What single piece of advice would you give someone just starting out in Data Governance?

One of the best bits of advice that I received from my very first project manager about a year after I graduated college was "I want you to be the 'Go-To team member'."

Be the one who is willing to do the task nobody else will. Dig in to the details of the data processes and the business users that use them on a daily basis.   

Be the one who may not know the answer but will go do the work to find out.  Get into the weeds of the data issues or challenge so that you understand the root cause.  This will help you identify the data governance approach to employ to accounts for those issues.

Be the one that others will look to for a good attitude, a positive outlook, and assurance the job will get done and get it done well.  You will be amazed how well people will respond to you if you are positive to them…and many times when dealing with data issues, you need to stay positive!

Finally, I wondered if you could share a memorable data governance experience (either humorous or challenging)?

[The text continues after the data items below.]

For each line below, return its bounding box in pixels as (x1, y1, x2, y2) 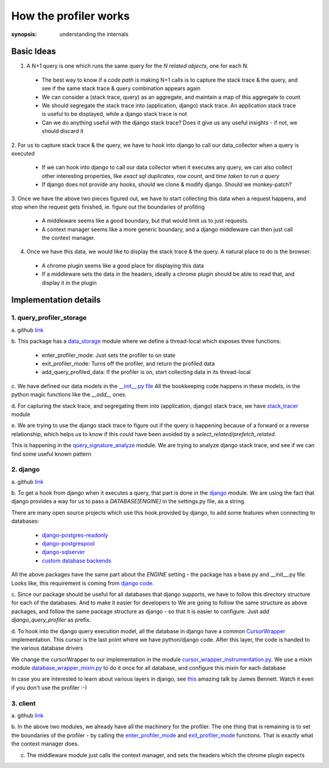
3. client (11, 699, 36, 708)
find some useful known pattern (11, 450, 91, 458)
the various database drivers (11, 644, 83, 652)
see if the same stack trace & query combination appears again (41, 85, 201, 92)
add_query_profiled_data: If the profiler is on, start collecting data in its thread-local (41, 368, 251, 376)
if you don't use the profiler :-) (11, 684, 88, 691)
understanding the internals (59, 31, 129, 38)
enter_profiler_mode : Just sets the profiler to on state (41, 351, 176, 359)

I was at a recent data visualizations conference and many of the sessions were focused on technology improvements like better leveraging IoT technologies in daily operations, no-SQL solutions for data aggregation and consolidation, and new visual modeling techniques using R-based tools.  But the most heavily attended session was about a company’s data governance journey and how they changed their culture and their methodologies to focus on data as the cornerstone of their operations.  The questions that I heard after that session warmed my heart.  So many times, it takes a large undertaking just to get people to understand why data governance is so important, but now the conversations were focused on the how and not the why or the what.  Everyone wanted to know how they could go about implementing data governance in their organization.  I think that is representative of a movement in global corporate community…this increased focus on data.  I think this is just the beginning of a data governance revolution!